** ACTIVITY **
Among the lines of the records, find all that carry the word "регулирования" and copy them.

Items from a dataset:
================================

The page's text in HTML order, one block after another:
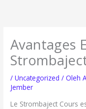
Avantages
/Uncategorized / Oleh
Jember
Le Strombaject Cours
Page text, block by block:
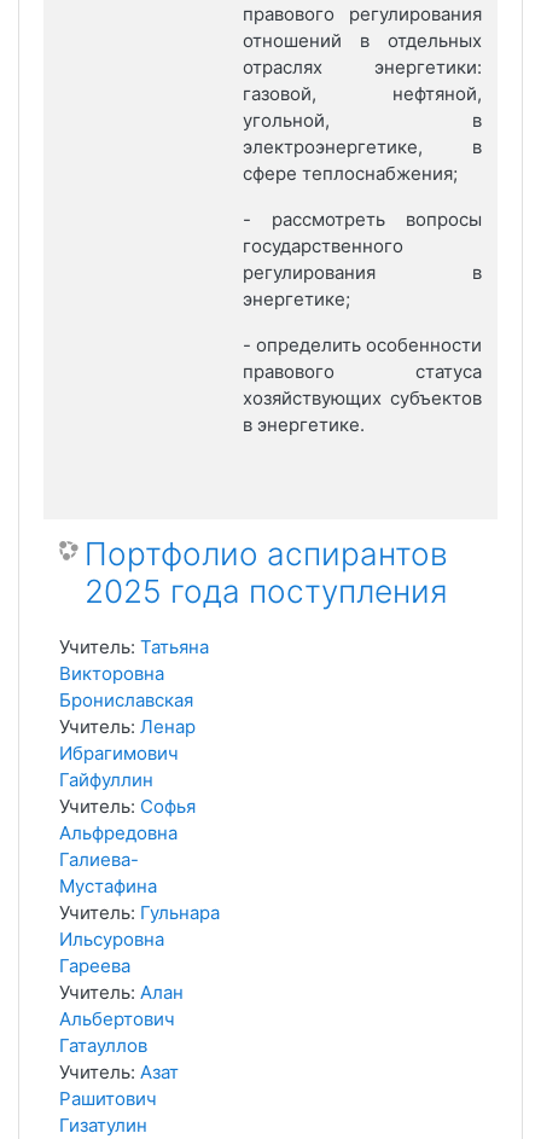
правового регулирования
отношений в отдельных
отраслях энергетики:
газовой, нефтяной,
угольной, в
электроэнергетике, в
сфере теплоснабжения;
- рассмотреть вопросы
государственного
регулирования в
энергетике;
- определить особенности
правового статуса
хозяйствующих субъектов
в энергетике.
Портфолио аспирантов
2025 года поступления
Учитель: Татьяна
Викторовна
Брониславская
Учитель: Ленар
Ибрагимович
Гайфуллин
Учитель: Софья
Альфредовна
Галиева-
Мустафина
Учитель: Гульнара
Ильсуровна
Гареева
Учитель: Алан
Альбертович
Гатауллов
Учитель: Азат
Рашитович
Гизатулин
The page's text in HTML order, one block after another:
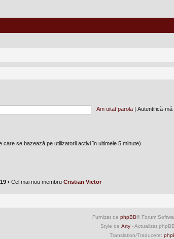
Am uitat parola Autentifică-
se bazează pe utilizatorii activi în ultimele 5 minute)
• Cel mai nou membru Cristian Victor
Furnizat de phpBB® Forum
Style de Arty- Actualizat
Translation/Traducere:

================================

** SOLUTION TO THE PROBLEM **
правового регулирования
регулирования в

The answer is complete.